• **Assigned task**
Write out every line below that contains "Phase".

**** Information shown ****

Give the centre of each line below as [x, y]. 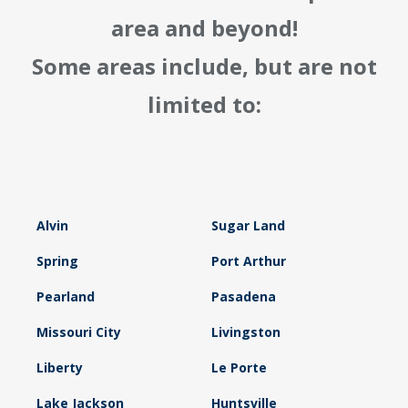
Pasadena [243, 296]
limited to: [204, 104]
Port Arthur [248, 260]
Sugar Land [248, 225]
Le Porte [239, 367]
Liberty [60, 367]
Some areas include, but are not [204, 66]
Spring [57, 260]
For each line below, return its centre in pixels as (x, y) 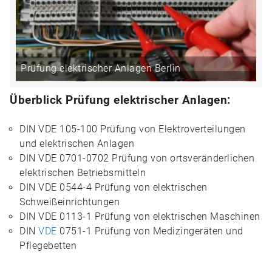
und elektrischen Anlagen (77, 144)
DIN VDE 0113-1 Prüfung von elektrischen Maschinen (140, 216)
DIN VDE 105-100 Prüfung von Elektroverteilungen (133, 129)
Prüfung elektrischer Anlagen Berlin (101, 68)
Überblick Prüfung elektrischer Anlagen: (120, 100)
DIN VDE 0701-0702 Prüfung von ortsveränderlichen (137, 158)
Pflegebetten (48, 246)
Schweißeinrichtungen (70, 202)
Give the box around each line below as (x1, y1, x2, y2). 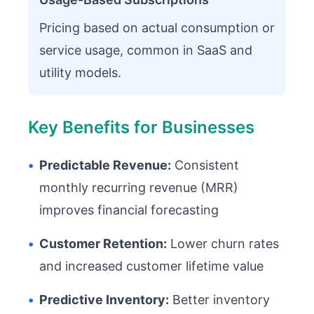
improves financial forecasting (39, 203, 219, 217)
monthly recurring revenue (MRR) (39, 180, 238, 195)
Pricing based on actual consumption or (39, 20, 275, 35)
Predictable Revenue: (39, 158, 171, 172)
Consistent (171, 158, 239, 172)
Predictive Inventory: (39, 292, 169, 307)
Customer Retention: (39, 236, 167, 251)
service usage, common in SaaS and (39, 43, 252, 57)
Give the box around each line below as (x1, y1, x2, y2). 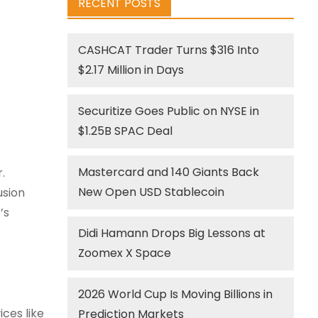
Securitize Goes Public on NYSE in (78, 103, 260, 119)
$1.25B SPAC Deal (78, 123, 173, 139)
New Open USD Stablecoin (78, 184, 225, 200)
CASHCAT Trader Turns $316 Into (78, 42, 260, 58)
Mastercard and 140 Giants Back (78, 164, 260, 180)
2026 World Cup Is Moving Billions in (78, 286, 273, 302)
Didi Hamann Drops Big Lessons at (78, 225, 266, 241)
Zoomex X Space (78, 245, 172, 261)
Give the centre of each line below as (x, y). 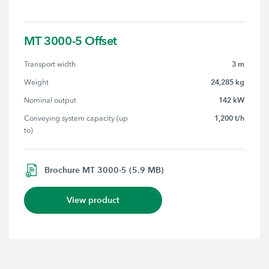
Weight (37, 83)
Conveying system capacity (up (77, 119)
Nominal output (50, 101)
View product (93, 200)
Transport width (50, 65)
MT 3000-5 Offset (71, 41)
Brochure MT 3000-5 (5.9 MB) (104, 170)
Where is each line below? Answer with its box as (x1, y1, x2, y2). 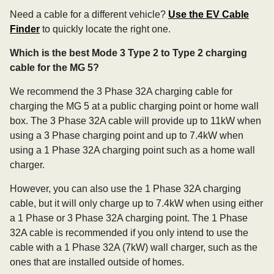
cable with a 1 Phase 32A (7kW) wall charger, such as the (10, 242, 257, 253)
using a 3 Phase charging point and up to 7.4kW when (10, 130, 243, 141)
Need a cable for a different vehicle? (10, 9, 168, 20)
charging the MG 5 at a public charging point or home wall (10, 101, 259, 111)
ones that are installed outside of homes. (10, 257, 184, 267)
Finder (10, 24, 40, 34)
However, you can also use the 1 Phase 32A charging (10, 183, 241, 194)
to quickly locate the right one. (40, 24, 171, 34)
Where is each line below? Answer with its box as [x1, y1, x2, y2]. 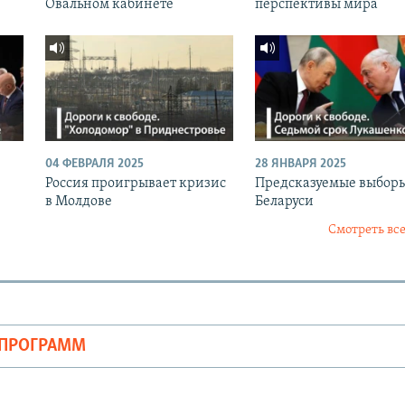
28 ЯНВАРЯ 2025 [254, 157, 346, 172]
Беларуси [254, 194, 314, 210]
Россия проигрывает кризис [44, 176, 226, 192]
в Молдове [44, 194, 112, 210]
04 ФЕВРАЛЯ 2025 [44, 157, 144, 172]
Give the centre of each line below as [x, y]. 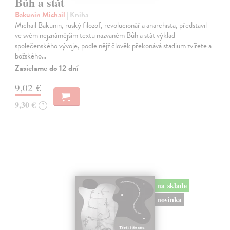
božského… [31, 56]
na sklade [172, 185]
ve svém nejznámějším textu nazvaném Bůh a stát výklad [95, 36]
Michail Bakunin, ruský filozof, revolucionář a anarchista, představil [111, 25]
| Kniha [78, 15]
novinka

****

• **Task output**
cable with a 1 Phase 32A (7kW) wall charger, such as the (10, 242, 257, 253)
using a 3 Phase charging point and up to 7.4kW when (10, 130, 243, 141)
However, you can also use the 1 Phase 32A charging (10, 183, 241, 194)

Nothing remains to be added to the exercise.